My wolf howled within me, triumphant, while the man in me wrestled with the implications of what I was doing.

I couldn’t trust this sense of a fated mate, a bond that was foreign and uncomfortable in my mind. I didn’t know what else she would become—a threat, a savior, a mistake… Th e only thing I knew was that she was coming home with me.

I couldn’t take chances.

I started stripping off my clothes. Her eyes widened as I moved swiftly, knotting the rope to be able to transport her in the only way I knew how.

“What are you doing?”

“Getting ready.”

“You’re going to shift?”

“It’s the safest way for me to get to my bike. I can move fast enough that the Heraclids won’t sense me until I’m gone.”

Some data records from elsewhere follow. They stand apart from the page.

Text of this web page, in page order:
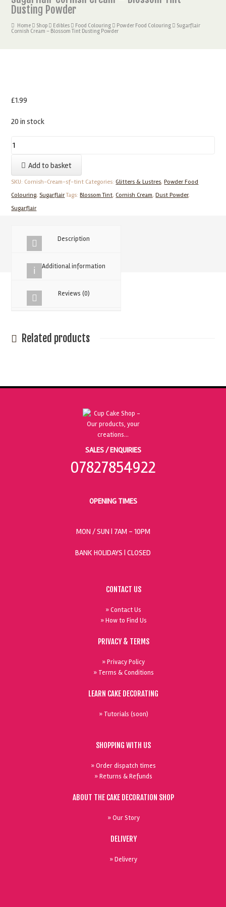
Dusting Powder
Home Shop Edibles Food Colouring Powder Food Colouring
Sugarflair
Cornish Cream – Blossom Tint Dusting Powder
£1.99
20 in stock
Sugarflair
Cream
–
Blossom
Tint
Powder
quantity
Add to basket
SKU: Cornish-Cream-sf-tint Categories:Glitters & Lustres,Powder Food
Colouring,Sugarflair Tags:Blossom Tint,Cornish Cream,Dust Powder,
Sugarflair
Description
Additional information
Reviews (0)
Related products
SALES / ENQUIRIES
07827854922
OPENING TIMES
MON / SUN | 7AM - 10PM
BANK HOLIDAYS | CLOSED
CONTACT US
» Contact Us
» How to Find Us
PRIVACY & TERMS
» Privacy Policy
» Terms & Conditions
LEARN CAKE DECORATING
» Tutorials (soon)
SHOPPING WITH US
» Order dispatch times
» Returns & Refunds
ABOUT THE CAKE DECORATION SHOP
» Our Story
DELIVERY
» Delivery
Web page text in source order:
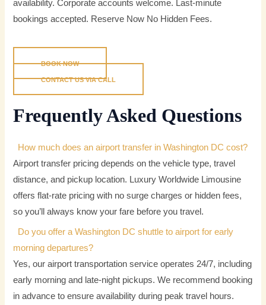
availability. Corporate accounts welcome. Last-minute
bookings accepted. Reserve Now No Hidden Fees.
BOOK NOW
CONTACT US VIA CALL
Frequently Asked Questions
How much does an airport transfer in Washington DC cost?
Airport transfer pricing depends on the vehicle type, travel
distance, and pickup location. Luxury Worldwide Limousine
offers flat-rate pricing with no surge charges or hidden fees,
so you’ll always know your fare before you travel.
Do you offer a Washington DC shuttle to airport for early
morning departures?
Yes, our airport transportation service operates 24/7, including
early morning and late-night pickups. We recommend booking
in advance to ensure availability during peak travel hours.
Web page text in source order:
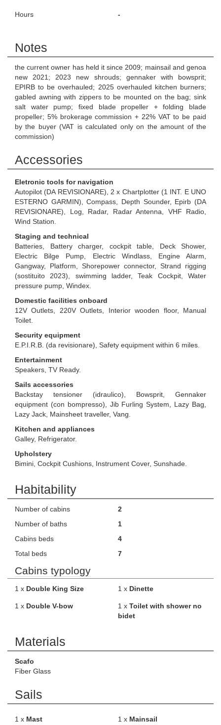
Hours -
Notes
the current owner has held it since 2009; mainsail and genoa
new 2021; 2023 new shrouds; gennaker with bowsprit;
EPIRB to be overhauled; 2025 overhauled kitchen burners;
gabled awning with zippers to be mounted on the bag; sink
salt water pump; fixed blade propeller + folding blade
propeller; 5% brokerage commission + 22% VAT to be paid
by the buyer (VAT is calculated only on the amount of the
commission)
Accessories
Eletronic tools for navigation
Autopilot (DA REVISIONARE), 2 x Chartplotter (1 INT. E UNO
ESTERNO GARMIN), Compass, Depth Sounder, Epirb (DA
REVISIONARE), Log, Radar, Radar Antenna, VHF Radio,
Wind Station.
Staging and technical
Batteries, Battery charger, cockpit table, Deck Shower,
Electric Bilge Pump, Electric Windlass, Engine Alarm,
Gangway, Platform, Shorepower connector, Strand rigging
(sostituito 2023), swimming ladder, Teak Cockpit, Water
pressure pump, Windex.
Domestic facilities onboard
12V Outlets, 220V Outlets, Interior wooden floor, Manual
Toilet.
Security equipment
E.P.I.R.B. (da revisionare), Safety equipment within 6 miles.
Entertainment
Speakers, TV Ready.
Sails accessories
Backstay tensioner (idraulico), Bowsprit, Gennaker
equipment (con bompresso), Jib Furling System, Lazy Bag,
Lazy Jack, Mainsheet traveller, Vang.
Kitchen and appliances
Galley, Refrigerator.
Upholstery
Bimini, Cockpit Cushions, Instrument Cover, Sunshade.
Habitability
Number of cabins
2
Number of baths
1
Cabins beds
4
Total beds
7
Cabins typology
1 x Double King Size 1 x Dinette
1 x Double V-bow 1 x Toilet with shower no
bidet
Materials
Scafo
Fiber Glass
Sails
1 x Mast 1 x Mainsail
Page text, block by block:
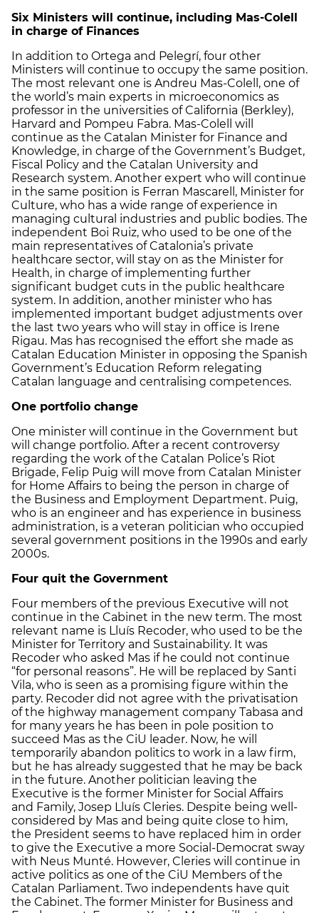
Six Ministers will continue, including Mas-Colell
in charge of Finances
In addition to Ortega and Pelegrí, four other
Ministers will continue to occupy the same position.
The most relevant one is Andreu Mas-Colell, one of
the world’s main experts in microeconomics as
professor in the universities of California (Berkley),
Harvard and Pompeu Fabra. Mas-Colell will
continue as the Catalan Minister for Finance and
Knowledge, in charge of the Government’s Budget,
Fiscal Policy and the Catalan University and
Research system. Another expert who will continue
in the same position is Ferran Mascarell, Minister for
Culture, who has a wide range of experience in
managing cultural industries and public bodies. The
independent Boi Ruiz, who used to be one of the
main representatives of Catalonia’s private
healthcare sector, will stay on as the Minister for
Health, in charge of implementing further
significant budget cuts in the public healthcare
system. In addition, another minister who has
implemented important budget adjustments over
the last two years who will stay in office is Irene
Rigau. Mas has recognised the effort she made as
Catalan Education Minister in opposing the Spanish
Government’s Education Reform relegating
Catalan language and centralising competences.
One portfolio change
One minister will continue in the Government but
will change portfolio. After a recent controversy
regarding the work of the Catalan Police’s Riot
Brigade, Felip Puig will move from Catalan Minister
for Home Affairs to being the person in charge of
the Business and Employment Department. Puig,
who is an engineer and has experience in business
administration, is a veteran politician who occupied
several government positions in the 1990s and early
2000s.
Four quit the Government
Four members of the previous Executive will not
continue in the Cabinet in the new term. The most
relevant name is Lluís Recoder, who used to be the
Minister for Territory and Sustainability. It was
Recoder who asked Mas if he could not continue
“for personal reasons”. He will be replaced by Santi
Vila, who is seen as a promising figure within the
party. Recoder did not agree with the privatisation
of the highway management company Tabasa and
for many years he has been in pole position to
succeed Mas as the CiU leader. Now, he will
temporarily abandon politics to work in a law firm,
but he has already suggested that he may be back
in the future. Another politician leaving the
Executive is the former Minister for Social Affairs
and Family, Josep Lluís Cleries. Despite being well-
considered by Mas and being quite close to him,
the President seems to have replaced him in order
to give the Executive a more Social-Democrat sway
with Neus Munté. However, Cleries will continue in
active politics as one of the CiU Members of the
Catalan Parliament. Two independents have quit
the Cabinet. The former Minister for Business and

She whispered, “What about me?”

I sighed. “Well, Oracle Eve, I don’t know what to believe at this point. We’ll figure that out later. In the short term, I’m taking you to my bike and to my pack lands.” I cringed. “You’re going to have a bit of a bumpy ride.”

“Why? Am I going to ride you?”

“Um, no .” I approached her, steeling myself against the sensations I knew would come, but there was no other option right now. I couldn’t take the chance that she would try to escape and hand me over to the Heraclids. Fated mate, perhaps, but her motives remained elusive at best.

“Then what are you…”

“You’ll wake up soon.”

With my hunter prowess, I touched the right spots and Eve fainted into my arms. I adjusted her dress so it became a makeshift stretcher and tied the ropes around her shoulder, hanging them loosely over my shoulder and hip.

My wolf did not like it one bit, but even he understood.

I started out on foot, carrying her in my arms until we reached softer fields. There, I could shift and drag my mate through the softest paths I could find en route to my bike.

I didn’t know what the fuck I was doing, and my packmates were going to lose their shit.

But the Shadow Moon Goddess wasn’t wrong on this one.

As we reached the fields, I swept her hair out of her face, shifted, and we took off toward Orion.